Once leaving the cafe we took another 30 minute trek over to one of the markets. It was a large mix of food, cleaning supplies, cloths, and crafts. We did not stop long to look, but merely made a trip through. I think we walked more quickly then we might have on any other day because of the mud and relentless rain. After walking for nearly 4 hours our feet were all soaked in mud. Just a few days after our class on cholera, worms, and parasites- we felt the need to not let our feet marinate just yet. We will go back though, and I cannot wait to see what we can find tucked away in the markets. 

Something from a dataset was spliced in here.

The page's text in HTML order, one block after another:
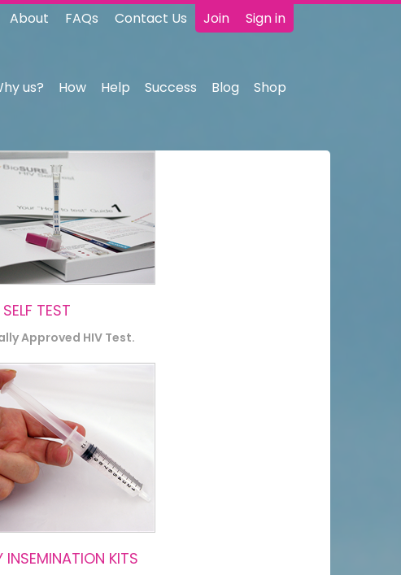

Walking through the streets we were able to get a glimpse at life here. I really don’t know how to tell you all the things going through our head. Some would instantly say that it is so impoverished.  Yes, this is definitely true to our standards. There is trash standing everywhere, standing water appears contaminated, buildings are abandoned half built, people are living in shacks, and there are dogs and vultures littered about. But, if you look closer, they seem so rich and the streets so alive. Rich with culture, rich with love for their country, and rich with love for one another. Every woman has a baby strapped to her back, something balancing on her head, and is working hard in order to make a way for her family. Yes, there is trash, there is mud, and there are many diseases killing people for lack of clean water. There is heartache and there is crime, but there is also a sense of hope for what is to come. I honestly cannot put it all into words, but Conakry has a beautiful story to tell, and it has already found a special place in my heart. 

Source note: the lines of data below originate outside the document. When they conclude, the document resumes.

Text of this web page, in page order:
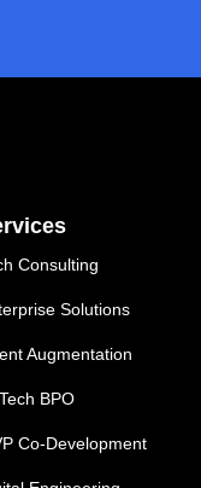
Consulting
Solutions
Augmentation
BPO
Co-Development
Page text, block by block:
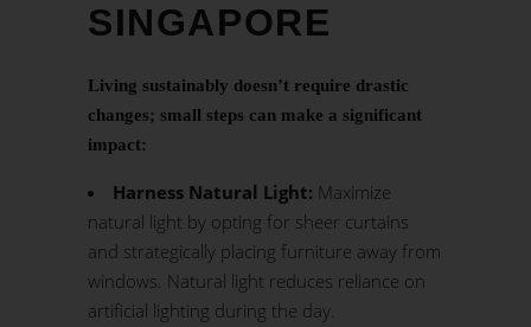
SINGAPORE
Living sustainably doesn’t require drastic
changes; small steps can make a significant
impact:
Harness Natural Light: Maximize
natural light by opting for sheer curtains
and strategically placing furniture away from
windows. Natural light reduces reliance on
artificial lighting during the day.
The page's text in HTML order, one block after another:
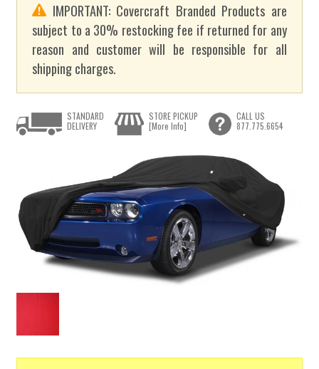
IMPORTANT: Covercraft Branded Products are
subject to a 30% restocking fee if returned for any
reason and customer will be responsible for all
shipping charges.
STANDARD
DELIVERY
STORE PICKUP
[More Info]
CALL US
877.775.6654
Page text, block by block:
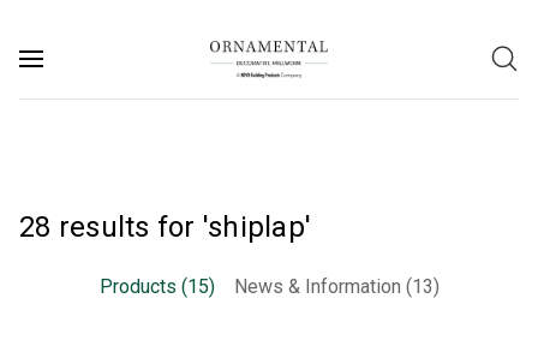
28 results for 'shiplap'
Products (15) News & Information (13)

Tonight we are making 1800 peanut butter sandwiches to take to the screening tomorrow. They are handing out bread and water throughout the night to those who have been waiting in line since Sunday afternoon for a chance to be seen. These people waiting in long lines come full of hope. Hope that their life can be changed by this group of westerners on a big white ship. Hope that they will then be reaccepted into society. Hope that their family will care for them once again, and hope that their children will not grow up as outcasts. For some, this is the last time they will have this hope before their illness takes their life. We will see people who are literally suffocating from their tumors. We will see babies who are dying from malnutrition due to a cleft lip and palate. We will see kids with leg deformities, scars from burns, things we would never dream of seeing in the United States.  As shocking as this will be to so many of us, the worst part is that we will not be able to help them all. We will take the infants into our feeding programs, attempt to get them to a safe weight for surgery- but there are no guarantees. We will agree to treat all that we can with these suffocating tumors, but since there is no place for chemotherapy or radiation here in Guinea, we will not be able to treat those determined to be cancerous. Instead we will match them up with our palliative care team, and treat them with dignity and respect, caring for them in their last days. So we need prayers. Prayers that we can help many tomorrow, prayers to stay strong ourselves while seeing such devastating conditions, and prayers to keep us safe.  Through all of this emotional overload, we should not forget to give praise that we have been given this amazing opportunity. To love and serve those who have been forgotten by so many others. I hope to post next with details from our screening.